O.P.E.N. for Business: The future of branding in a web-made world
This article is excerpted from The Open Brand: When Push Comes to Pull in a Web-Made World, by Kelly Mooney and Nita Rollins, available March 2008. See www.theopenbrand.com for more information.If you’re still clinging to the comforts of the brand-made world, maybe you didn’t get the memo (or the IM...or the text message) about the web-made world. The web-made world has turned the brand-made world on its ear. It’s less controllable by brands and more creatable by consumers. Consumers own this space; brands are only visiting. That is, unless they engage richly, deeply and meaningfully with the new online consumers who are now running the show…
The open source software movement was the first indication that our consumerist society would not be conducting business as usual online. New behaviors—creating, sharing, influencing—are becoming widespread enough to blur forever the roles of producers and consumers, everyday and elite icitizens, traditional authority figures and the new truth tellers and taste makers.
Consumers are no longer satisfied simply to shop online but desire the multifaceted relationships with brands that they have with each other.

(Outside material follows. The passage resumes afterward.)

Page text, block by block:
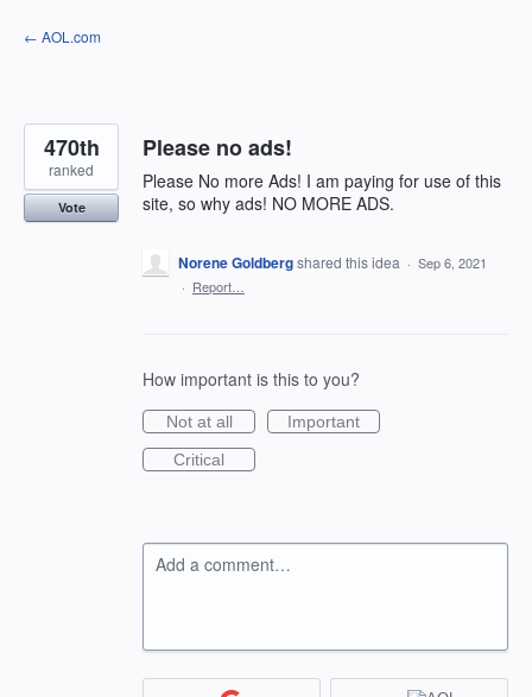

Faced with wholly new patterns of social influence, the growing ineffectiveness of traditional advertising—not to mention reconciling the social aspect of the web with e-commerce—marketers are in need of fresh strategic direction.
Get O.P.E.N.
In a web-made world, “open for business” doesn’t mean what it once did. In fact, it now means “never closed.” But we think today’s brands need to go beyond the traditional hours-of-operation and instead hang out a sign that proclaims them to be truly O.P.E.N.

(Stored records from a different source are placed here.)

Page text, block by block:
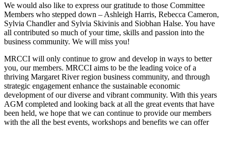
We would also like to express our gratitude to those Committee
Members who stepped down – Ashleigh Harris, Rebecca Cameron,
Sylvia Chandler and Sylvia Skivinis and Siobhan Halse. You have
all contributed so much of your time, skills and passion into the
business community. We will miss you!
MRCCI will only continue to grow and develop in ways to better
you, our members. MRCCI aims to be the leading voice of a
thriving Margaret River region business community, and through
strategic engagement enhance the sustainable economic
development of our diverse and vibrant community. With this years
AGM completed and looking back at all the great events that have
been held, we hope that we can continue to provide our members
with the all the best events, workshops and benefits we can offer
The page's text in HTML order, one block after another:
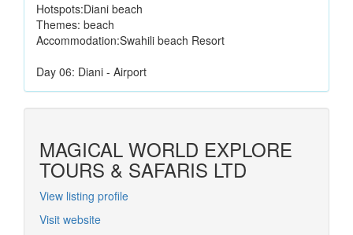
Hotspots:Diani beach
Themes: beach
Accommodation:Swahili beach Resort
Day 06: Diani - Airport
MAGICAL WORLD EXPLORE
TOURS & SAFARIS LTD
View listing profile
Visit website
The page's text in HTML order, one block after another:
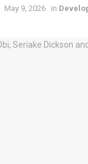
May 9, 2026 in

Before the internet, consumers had little say in, or influence on, product development, merchandising or marketing—they had almost no way to interact with companies. Today, consumers have the web as both amplifier and audience, and are eagerly sharing their thoughts about products and brands through a wide range of user generated content tools, from ratings and reviews to blogs. Marketing money still talks, but now so do your consumers—to you, to each other, to the whole web-made world.
O…is for On-demand.
Today’s consumers want—and often get—whatever they’re seeking “right now.” The timeline of desire to decision to purchase to acquisition is now condensed to a fraction of the old standard, fostering an immediate, intimate connection between brands and consumers. This is particularly true for e-commerce brands if they want to capture the hearts and wallets of today’s quicksilver consumers.
P…is for Personal.
Not all old-school brand learnings should be tossed aside: In fact, now, more than ever, brands need to make a personal connection with consumers.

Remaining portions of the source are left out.